● PROMPT:
What follows is a set of entries. Give them again exactly, without the pictures.

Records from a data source
━━━━━━━━━━━━━━━━━━━━━━━━━━━━━━

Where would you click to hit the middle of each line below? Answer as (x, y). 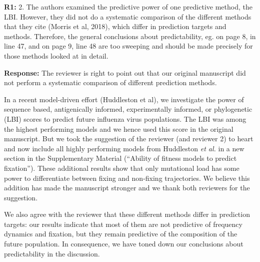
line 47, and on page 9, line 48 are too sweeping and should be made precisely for (128, 46)
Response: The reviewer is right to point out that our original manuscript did (125, 72)
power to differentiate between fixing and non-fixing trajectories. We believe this (127, 178)
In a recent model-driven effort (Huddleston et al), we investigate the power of (124, 99)
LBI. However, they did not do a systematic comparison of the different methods (128, 16)
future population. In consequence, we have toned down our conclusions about (124, 244)
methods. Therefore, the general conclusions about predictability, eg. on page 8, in (130, 36)
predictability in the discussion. (52, 253)
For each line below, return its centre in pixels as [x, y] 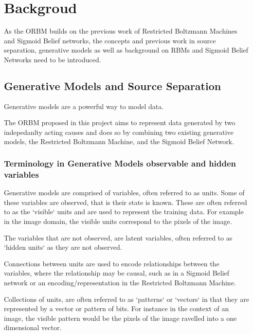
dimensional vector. [33, 327]
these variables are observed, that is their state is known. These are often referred [126, 202]
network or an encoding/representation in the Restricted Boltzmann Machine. [120, 282]
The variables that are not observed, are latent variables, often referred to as [118, 237]
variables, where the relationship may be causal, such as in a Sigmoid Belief [117, 273]
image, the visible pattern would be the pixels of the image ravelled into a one [120, 318]
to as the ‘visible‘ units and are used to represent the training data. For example [124, 212]
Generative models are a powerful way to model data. [84, 106]
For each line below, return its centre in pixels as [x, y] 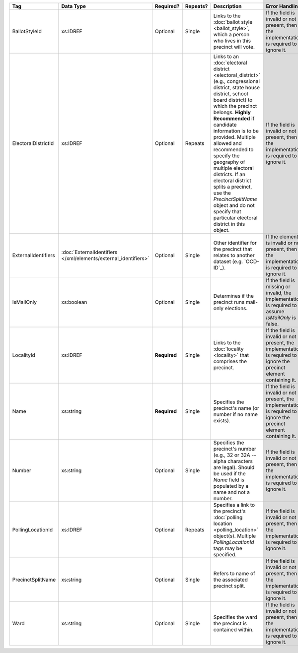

━━━━━━━━━━━━━━━━━━━━━━━━━━━━━━

● RESULT FOR THIS TASK:
Where would you click to hit the middle of each line below? Answer as (x, y). 
line 47, and on page 9, line 48 are too sweeping and should be made precisely for (128, 46)
Response: The reviewer is right to point out that our original manuscript did (125, 72)
power to differentiate between fixing and non-fixing trajectories. We believe this (127, 178)
In a recent model-driven effort (Huddleston et al), we investigate the power of (124, 99)
LBI. However, they did not do a systematic comparison of the different methods (128, 16)
future population. In consequence, we have toned down our conclusions about (124, 244)
methods. Therefore, the general conclusions about predictability, eg. on page 8, in (130, 36)
predictability in the discussion. (52, 253)
For each line below, return its centre in pixels as [x, y] 
dimensional vector. [33, 327]
these variables are observed, that is their state is known. These are often referred [126, 202]
network or an encoding/representation in the Restricted Boltzmann Machine. [120, 282]
The variables that are not observed, are latent variables, often referred to as [118, 237]
variables, where the relationship may be causal, such as in a Sigmoid Belief [117, 273]
image, the visible pattern would be the pixels of the image ravelled into a one [120, 318]
to as the ‘visible‘ units and are used to represent the training data. For example [124, 212]
Generative models are a powerful way to model data. [84, 106]
For each line below, return its centre in pixels as [x, y] 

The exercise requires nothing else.